Rail Crossing WayIt seems so simple: sell the public on a transit system and keep them from turning against it.  It’s been done before in countless projects across the country, from Norfolk, VA’s Tide light rail to Los Angeles’ 30/10 plan.  Even in Marin, the SMART plan was approved by 70% of the population.  Yet whatever political savvy the SMART Board possessed seems to have evaporated with success, leading to a drumbeat of bad news and setbacks compounded by the Board’s bumbling responses.  Now, a repeal push threatens the entire project.

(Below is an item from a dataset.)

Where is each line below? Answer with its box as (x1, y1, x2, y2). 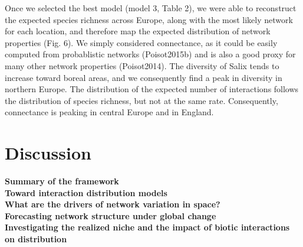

That effort, spearheaded by a grassroots organization under the name RepealSMART, is gathering signatures for a measure to repeal the ¼ cent sales tax that is funding the train.  Despite their name, the organizers say they don’t want to repeal the project but rather want to give voters a chance to vote on the current business plan.  This is ridiculous on its face, as the name of the organization calls for repeal and its website is explicitly hostile to the idea of rail transit.

Yet rather than publicly treating RepealSMART as a distraction and quietly buffing its own image, the SMART Board declared all-out war.  In defiance of the Secretary of State, the Board declared itself the governing electoral body of the repeal effort.  This arrogance elevated RepealSMART to the level of a large, organized resistance when, in actual fact, it was not.  It perfectly plays into opponents’ narratives, and the Board looks like the bad guy while opponents look like the scrappy underdogs.

This is only the most recent bit of political blindness on the Board’s part.  Since the collapse of funding in 2008, the Board has issued three Initial Operating Segment plans without any public input that damaged their reputation; forced out their General Manager; hired a new General Manager who, while perfectly capable, has no rail experience; and awarded this GM far more than the originally offered salary.

It is shocking that a board consisting of elected local politicians can have such poor political sense, and it is infuriating to me and other supporters that this trend shows no sign of stopping.  The repeal effort would not be nearly as strong as it is if the Board had behaved with public perception in mind when facing the project's challenges.

The Board’s political incompetence threatens to bury the rail project despite its vital importance to the North Bay.  SMART needs to be saved from itself, but there is little sign the Board even realizes it.